● **What to work on**:
For this exercise, write out each entry below exactly, omitting the images.

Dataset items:
<<<<

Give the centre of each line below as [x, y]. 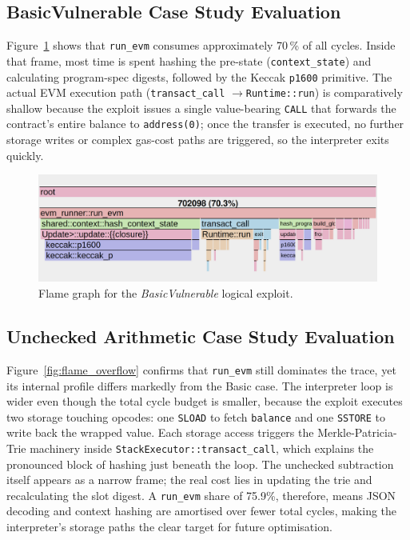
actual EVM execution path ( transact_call [116, 92]
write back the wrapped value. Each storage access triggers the [160, 432]
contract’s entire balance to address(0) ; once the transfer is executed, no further [205, 124]
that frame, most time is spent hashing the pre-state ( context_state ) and [189, 60]
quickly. [25, 155]
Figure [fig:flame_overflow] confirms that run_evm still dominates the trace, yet [201, 369]
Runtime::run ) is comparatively [324, 92]
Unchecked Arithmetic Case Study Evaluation [201, 336]
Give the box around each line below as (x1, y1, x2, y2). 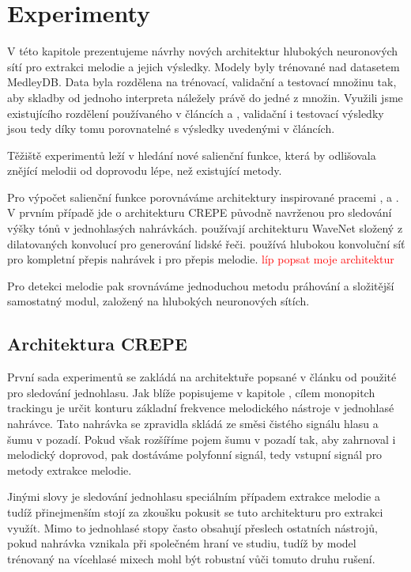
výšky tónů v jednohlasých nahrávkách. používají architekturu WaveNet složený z (7, 220, 403, 237)
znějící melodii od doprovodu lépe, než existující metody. (7, 162, 282, 179)
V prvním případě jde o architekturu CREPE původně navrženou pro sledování (7, 204, 392, 221)
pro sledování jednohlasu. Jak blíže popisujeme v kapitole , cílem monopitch (7, 384, 375, 400)
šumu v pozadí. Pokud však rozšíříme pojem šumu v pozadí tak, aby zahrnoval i (7, 430, 396, 447)
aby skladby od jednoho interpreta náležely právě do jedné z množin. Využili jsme (7, 89, 403, 105)
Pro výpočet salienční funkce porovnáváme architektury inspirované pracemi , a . (7, 188, 399, 205)
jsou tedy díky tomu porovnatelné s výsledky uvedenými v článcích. (7, 120, 335, 137)
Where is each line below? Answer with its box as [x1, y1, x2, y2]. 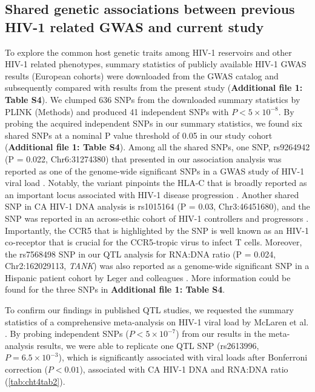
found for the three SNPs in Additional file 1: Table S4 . [5, 283, 225, 296]
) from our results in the [176, 327, 266, 340]
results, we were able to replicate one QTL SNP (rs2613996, [36, 339, 259, 351]
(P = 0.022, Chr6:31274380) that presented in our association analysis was [5, 152, 282, 165]
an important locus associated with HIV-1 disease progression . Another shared [5, 188, 299, 201]
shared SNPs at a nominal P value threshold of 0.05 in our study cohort [5, 128, 273, 141]
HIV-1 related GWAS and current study [5, 17, 264, 36]
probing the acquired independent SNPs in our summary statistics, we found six [5, 117, 302, 130]
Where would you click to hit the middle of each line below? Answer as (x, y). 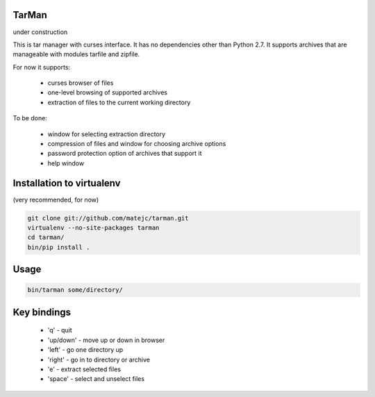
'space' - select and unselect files (96, 379)
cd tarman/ (46, 237)
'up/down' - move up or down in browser (106, 340)
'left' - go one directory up (85, 350)
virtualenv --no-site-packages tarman (93, 228)
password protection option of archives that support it (125, 154)
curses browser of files (81, 83)
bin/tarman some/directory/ (75, 290)
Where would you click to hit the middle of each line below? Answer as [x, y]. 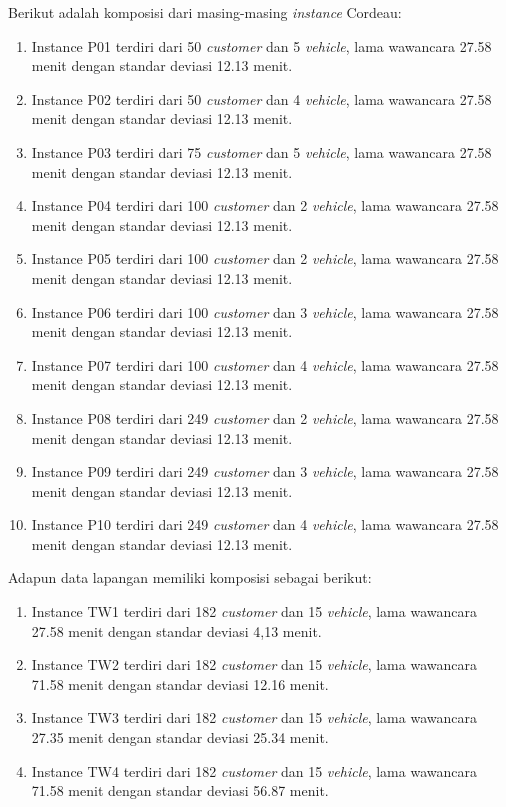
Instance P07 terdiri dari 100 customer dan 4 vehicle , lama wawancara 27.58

>>>>

● **Answer below**:
Give the centre of each line below as [x, y]. 
actual EVM execution path ( transact_call [116, 92]
write back the wrapped value. Each storage access triggers the [160, 432]
contract’s entire balance to address(0) ; once the transfer is executed, no further [205, 124]
that frame, most time is spent hashing the pre-state ( context_state ) and [189, 60]
quickly. [25, 155]
Figure [fig:flame_overflow] confirms that run_evm still dominates the trace, yet [201, 369]
Runtime::run ) is comparatively [324, 92]
Unchecked Arithmetic Case Study Evaluation [201, 336]
Give the box around each line below as (x1, y1, x2, y2). 
výšky tónů v jednohlasých nahrávkách. používají architekturu WaveNet složený z (7, 220, 403, 237)
znějící melodii od doprovodu lépe, než existující metody. (7, 162, 282, 179)
V prvním případě jde o architekturu CREPE původně navrženou pro sledování (7, 204, 392, 221)
pro sledování jednohlasu. Jak blíže popisujeme v kapitole , cílem monopitch (7, 384, 375, 400)
šumu v pozadí. Pokud však rozšíříme pojem šumu v pozadí tak, aby zahrnoval i (7, 430, 396, 447)
aby skladby od jednoho interpreta náležely právě do jedné z množin. Využili jsme (7, 89, 403, 105)
Pro výpočet salienční funkce porovnáváme architektury inspirované pracemi , a . (7, 188, 399, 205)
jsou tedy díky tomu porovnatelné s výsledky uvedenými v článcích. (7, 120, 335, 137)
Where is each line below? Answer with its box as [x1, y1, x2, y2]. 
found for the three SNPs in Additional file 1: Table S4 . [5, 283, 225, 296]
) from our results in the [176, 327, 266, 340]
results, we were able to replicate one QTL SNP (rs2613996, [36, 339, 259, 351]
(P = 0.022, Chr6:31274380) that presented in our association analysis was [5, 152, 282, 165]
an important locus associated with HIV-1 disease progression . Another shared [5, 188, 299, 201]
shared SNPs at a nominal P value threshold of 0.05 in our study cohort [5, 128, 273, 141]
HIV-1 related GWAS and current study [5, 17, 264, 36]
probing the acquired independent SNPs in our summary statistics, we found six [5, 117, 302, 130]
Where would you click to hit the middle of each line below? Answer as (x, y). 
'space' - select and unselect files (96, 379)
cd tarman/ (46, 237)
'up/down' - move up or down in browser (106, 340)
'left' - go one directory up (85, 350)
virtualenv --no-site-packages tarman (93, 228)
password protection option of archives that support it (125, 154)
curses browser of files (81, 83)
bin/tarman some/directory/ (75, 290)
Where would you click to hit the middle of each line below? Answer as [x, y]. 
Instance P07 terdiri dari 100 customer dan 4 vehicle , lama wawancara 27.58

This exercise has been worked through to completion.